LatentMem: Customizing Latent Memory for Multi-Agent Systems

This paper introduces LatentMem, a learnable multi-agent memory framework that addresses memory homogenization and information overload by using an experience bank and a memory composer to generate customized, token-efficient latent memories, further optimized via Latent Memory Policy Optimization (LMPO) to significantly enhance multi-agent system performance.

Muxin Fu, Xiangyuan Xue, Yafu Li, Zefeng He, Siyuan Huang, Xiaoye Qu, Yu Cheng, Yang Yang

Published Tue, 10 Ma
📖 4 min read☕ Coffee break read

Imagine a team of AI agents working together to solve a complex puzzle, like building a software app or planning a robot's path through a maze. In the past, these teams had a major problem: they were all trying to remember the exact same things in the exact same way.

Think of it like a group of friends trying to plan a road trip. If everyone is forced to carry the entire map, every receipt, and every photo from the last 100 trips in their pockets, they get overwhelmed. The driver gets lost in the paperwork, the navigator forgets the turn-by-turn directions, and the mechanic can't find the specific tool they need. This is what happens in current AI systems: too much information, and everyone remembers it identically, regardless of their specific job.

LatentMem is a new framework that fixes this by giving the team a "smart, personalized memory system." Here is how it works, broken down into simple concepts:

1. The "Experience Bank" (The Raw Library)

Imagine a massive, lightweight library where the team stores the raw transcripts of every road trip they've ever taken. It doesn't try to summarize or edit these trips yet; it just stores the raw data efficiently.

  • The Problem it solves: Instead of rewriting the whole story every time, the system just keeps the original logs. It's like having a digital recorder for every conversation.

2. The "Memory Composer" (The Personalized Summarizer)

This is the magic part. When a specific agent (say, the "Driver") needs to make a decision, it doesn't read the whole library. Instead, it asks the Memory Composer for help.

  • How it works: The Composer looks at the raw library, sees what the Driver needs, and says, "Ah, you're the Driver. Here is a 3-sentence summary of the last 5 times you took a left turn on a rainy road."
  • The Magic: If the "Mechanic" asks the same question, the Composer gives a totally different summary: "Here is the last 3 times the engine overheated."
  • The Result: The memory is customized. The Driver isn't distracted by engine specs, and the Mechanic isn't confused by turn signals. This stops the team from "homogenizing" (all thinking the same way).

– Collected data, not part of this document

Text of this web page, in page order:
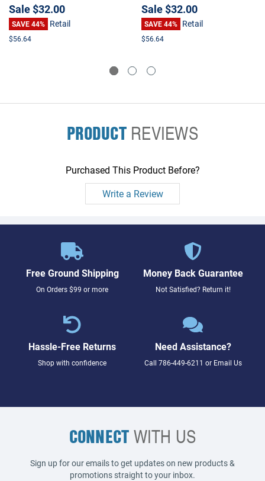
Sale$32.00
SAVE 44% Retail
$56.64
Sale$32.00
SAVE 44% Retail
$56.64
PRODUCTREVIEWS
Purchased This Product Before?
Write a Review
Free Ground Shipping
On Orders $99 or more
Money Back Guarantee
Not Satisfied? Return it!
Hassle-Free Returns
Shop with confidence
Need Assistance?
Call 786-449-6211 or Email Us
CONNECTWITH US
Sign up for our emails to get updates on new products &
promotions straight to your inbox.
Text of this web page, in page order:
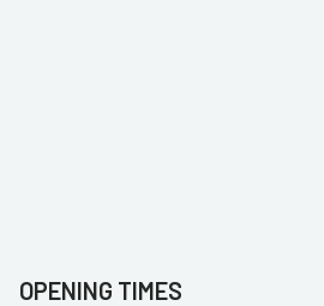
OPENING TIMES
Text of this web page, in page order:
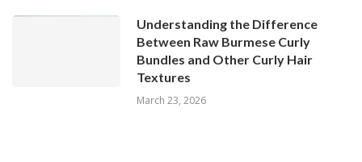
Understanding the Difference
Between Raw Burmese Curly
Bundles and Other Curly Hair
Textures
March 23, 2026
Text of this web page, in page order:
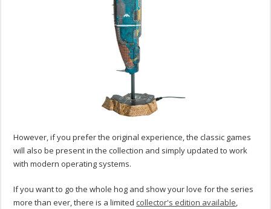
However, if you prefer the original experience, the classic games
will also be present in the collection and simply updated to work
with modern operating systems.
If you want to go the whole hog and show your love for the series
more than ever, there is a limited collector's edition available,

3. "Latent Tokens" (The Secret Handshake)

Usually, AI agents talk to each other using long, chatty sentences. This takes up a lot of space and time (like sending a 10-page email when a text message would do).
LatentMem compresses these memories into Latent Tokens.

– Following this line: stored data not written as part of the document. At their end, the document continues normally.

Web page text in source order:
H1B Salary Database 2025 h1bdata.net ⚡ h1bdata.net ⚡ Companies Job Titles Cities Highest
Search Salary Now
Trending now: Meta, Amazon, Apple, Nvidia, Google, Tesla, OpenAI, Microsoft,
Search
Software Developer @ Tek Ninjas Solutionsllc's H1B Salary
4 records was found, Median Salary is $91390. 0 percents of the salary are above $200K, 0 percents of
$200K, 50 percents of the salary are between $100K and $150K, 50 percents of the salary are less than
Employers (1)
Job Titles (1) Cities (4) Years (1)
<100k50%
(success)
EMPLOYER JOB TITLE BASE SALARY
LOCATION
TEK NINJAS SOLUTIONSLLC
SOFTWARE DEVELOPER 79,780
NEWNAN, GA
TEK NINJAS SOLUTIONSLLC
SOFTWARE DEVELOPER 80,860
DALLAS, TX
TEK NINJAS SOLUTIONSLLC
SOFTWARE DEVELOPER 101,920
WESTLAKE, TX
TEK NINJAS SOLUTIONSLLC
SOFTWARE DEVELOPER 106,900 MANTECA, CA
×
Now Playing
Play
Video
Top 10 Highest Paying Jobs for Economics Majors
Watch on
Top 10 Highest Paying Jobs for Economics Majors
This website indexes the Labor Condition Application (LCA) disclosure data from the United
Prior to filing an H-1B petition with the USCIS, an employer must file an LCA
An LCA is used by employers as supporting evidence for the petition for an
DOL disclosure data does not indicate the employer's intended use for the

  • The Analogy: Imagine instead of writing a paragraph about "how to fix a flat tire," the agent just sends a secret, compressed code (a "latent token") that instantly triggers the knowledge of "fix flat tire" in the other agent's brain.
  • The Benefit: It's incredibly fast and uses very little "bandwidth" (tokens), allowing the team to work much faster without getting bogged down by long texts.

4. "LMPO" (The Coach that Learns)

How does the Memory Composer know what to summarize? It uses a training method called **Latent Memory Policy Optimization (LMPO).

  • The Analogy: Think of LMPO as a coach watching the team play. If the team wins, the coach tells the Composer, "Great job! The summary you gave the Driver was perfect." If they lose, the coach says, "You gave the Mechanic too much info about the weather; next time, focus on the engine."
  • The Result: The system learns to create better, more useful summaries over time without needing a human to rewrite the rules.

Why is this a big deal?

The paper shows that with LatentMem:

  1. They are smarter: The team solves puzzles (like coding or logic games) up to 19% better than before.
  2. They are faster: They use 50% fewer words (tokens) to get the job done, saving time and money.
  3. They are adaptable: They can walk into a brand new type of game or a new team structure and still perform well, because they know how to customize their own memories on the fly.

In short: LatentMem stops AI teams from drowning in a sea of identical data. Instead, it gives every team member a personalized, compressed "cheat sheet" that is perfectly tailored to their specific role, making the whole team smarter, faster, and more efficient.